In terms of target designation angles, maneuverability, etc., the R-73E close-range air-to-air missile in service with the Su-30MKI significantly outperforms similar foreign missiles and is rightly considered the world’s best in its class. The high energy and ballistic parameters of the Su-30MKI’s long-range air-to-air missiles, combined with the capability of its radar, allow it to deliver preventive strikes against aerial targets, including its potential rivals.

Fitted with 12 weapon stores, carrying a full complement of air-to-air missiles and featuring a multichannel target engagement capability, the Su-30MKI fighter can be effectively used to repulse a massive air raid.

The Su-30MKI has a twofold advantage over the F-16 aircraft in the number of simultaneously carried air-to-ground guided weapons, which are also more efficient. High-power guided weapons carried by the Su-30MKI enable it to defeat deeply buried, hardened and superhardened priority targets.

Another distinguishing feature of the Su-30MKI is its high versatility. It can be used as an air defense interceptor, a strike aircraft or a flying command post. It can be used as a leader aircraft of combined fighter groups (including those of light fighters), ensuring their cooperation and concentration of efforts.



F-16 Radar

The AN/APG-68 radar is a long range up to 300 km and a Pulse-doppler radar designed by Westinghouse (now Northrop Grumman) to replace AN/APG-66 radar in the F-16 Fighting Falcon. The AN/APG-68 radar system consists of the following line-replaceable units:Antenna,Dual Mode Transmitter (DMT),Modular Low-power radio frequency (MLPRF),Programmable signal processor (PSP)
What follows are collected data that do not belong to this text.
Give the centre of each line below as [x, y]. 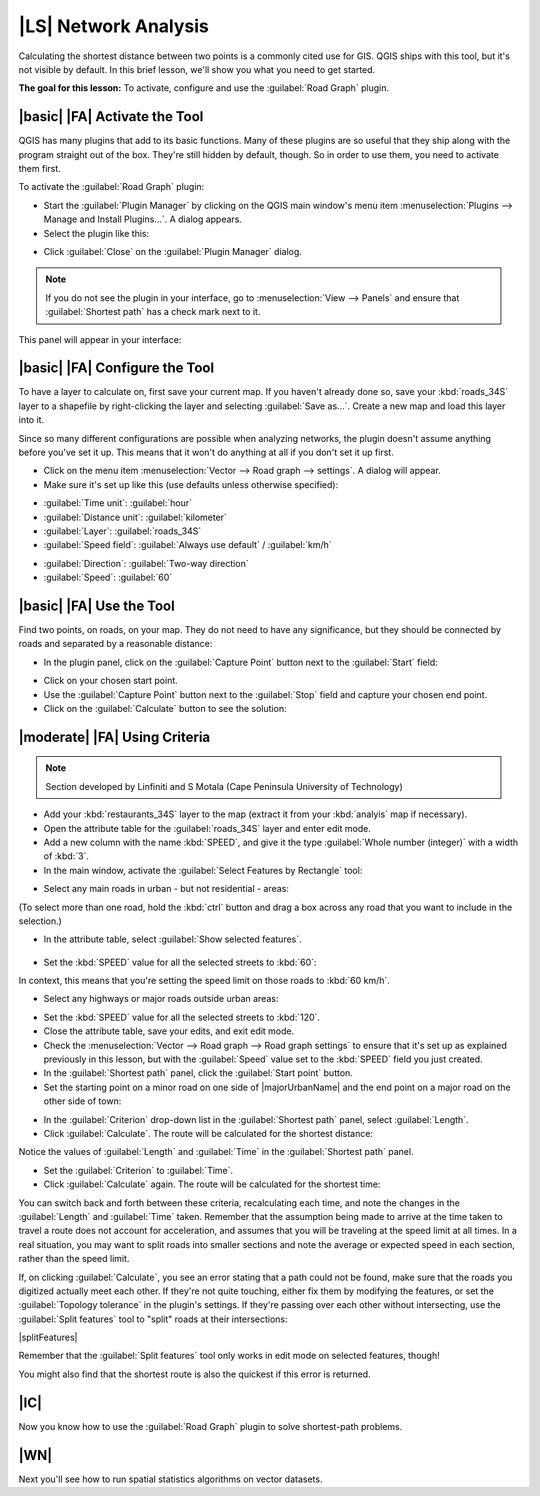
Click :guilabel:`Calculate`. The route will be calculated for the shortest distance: [208, 1133]
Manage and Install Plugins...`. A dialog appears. [143, 219]
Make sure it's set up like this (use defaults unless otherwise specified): [191, 484]
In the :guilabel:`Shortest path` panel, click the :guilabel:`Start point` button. [198, 1073]
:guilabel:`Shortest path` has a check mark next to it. [153, 312]
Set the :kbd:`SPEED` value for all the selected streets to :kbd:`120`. [181, 1017]
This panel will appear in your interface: [100, 339]
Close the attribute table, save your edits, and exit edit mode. [169, 1031]
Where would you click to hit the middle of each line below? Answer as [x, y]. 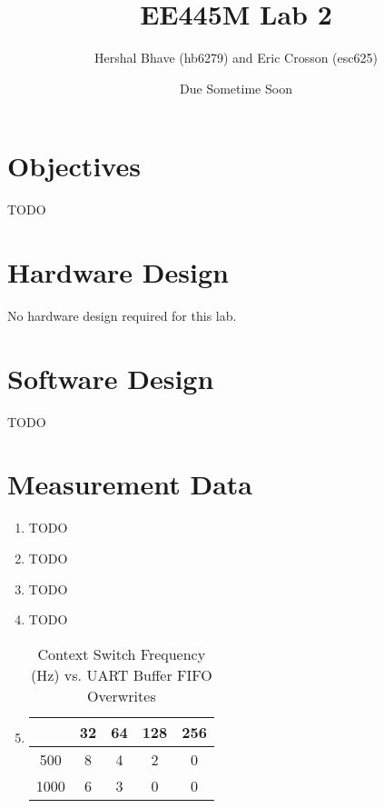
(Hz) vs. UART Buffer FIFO [121, 674]
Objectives [74, 166]
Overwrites [121, 695]
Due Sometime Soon [236, 88]
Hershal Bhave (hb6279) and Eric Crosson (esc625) [236, 58]
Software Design [111, 378]
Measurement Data [130, 484]
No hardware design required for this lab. [122, 315]
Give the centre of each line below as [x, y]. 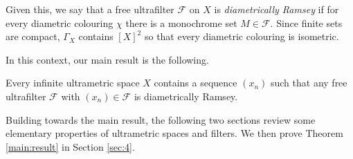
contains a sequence [196, 83]
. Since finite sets [306, 22]
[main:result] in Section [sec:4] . [70, 146]
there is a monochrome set [181, 22]
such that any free [309, 83]
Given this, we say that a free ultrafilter [90, 9]
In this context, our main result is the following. [107, 59]
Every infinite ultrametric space [73, 83]
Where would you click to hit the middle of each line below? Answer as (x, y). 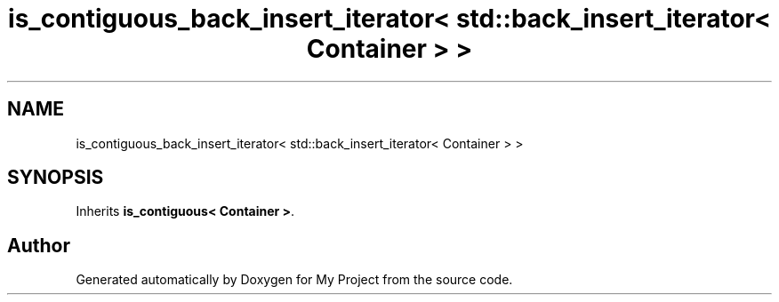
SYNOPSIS (56, 178)
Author (39, 245)
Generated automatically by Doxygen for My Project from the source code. (294, 280)
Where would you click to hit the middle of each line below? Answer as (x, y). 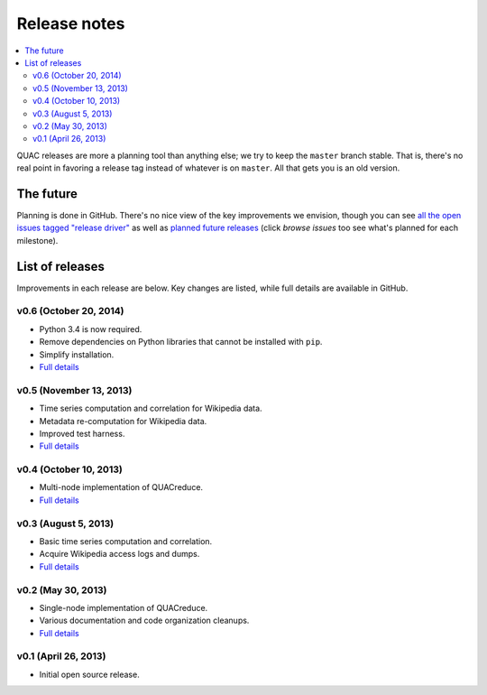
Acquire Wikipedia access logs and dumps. (119, 554)
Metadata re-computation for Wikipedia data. (123, 421)
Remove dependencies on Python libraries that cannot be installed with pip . (181, 342)
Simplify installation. (77, 354)
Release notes (71, 23)
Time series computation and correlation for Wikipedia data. (151, 408)
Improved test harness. (82, 433)
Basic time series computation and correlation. (126, 541)
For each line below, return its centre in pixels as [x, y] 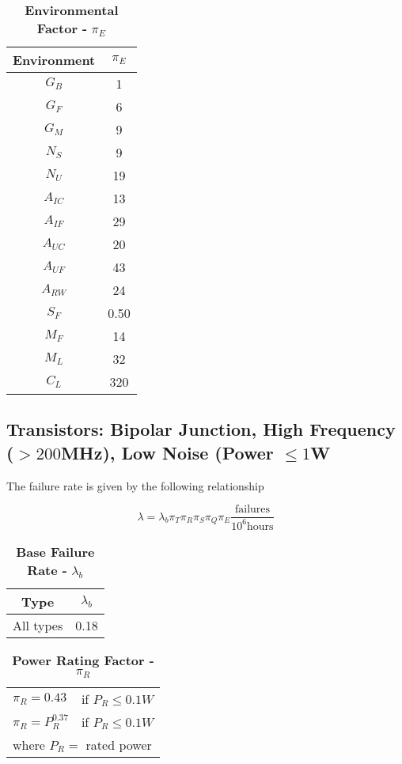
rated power [119, 744]
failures [252, 510]
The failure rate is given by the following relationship [135, 485]
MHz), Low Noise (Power [167, 452]
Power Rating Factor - [83, 660]
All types [38, 625]
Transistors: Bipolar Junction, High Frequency [201, 429]
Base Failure [55, 551]

The AN/APG-68(V)9 radar is the latest development. Besides the increase in scan range compared to the previous version, it has a Synthetic aperture radar (SAR) capability.

Su-30mki Radar

The forward facing NIIP N011M Bars (Panther) is a powerful integrated passive electronically scanned array radar. The N011M is a digital multi-mode dual frequency band radar.The N011M can function in air-to-air and air-to-land/sea mode simultaneously while being tied into a high-precision laser-inertial or GPS navigation system. It is equipped with a modern digital weapons control system as well as anti-jamming features. N011M has a 350 km search range and a maximum 200 km tracking range, and 60 km in the rear hemisphere. The radar can track 15 air targets and engage 4 simultaneously. These targets can even include cruise missiles and motionless helicopters. The Su-30MKI can function as a mini-AWACS as a director or command post for other aircraft. The target co-ordinates can be transferred automatically to at least four other aircraft. The radar can detect ground targets such as tanks at 40–50 km.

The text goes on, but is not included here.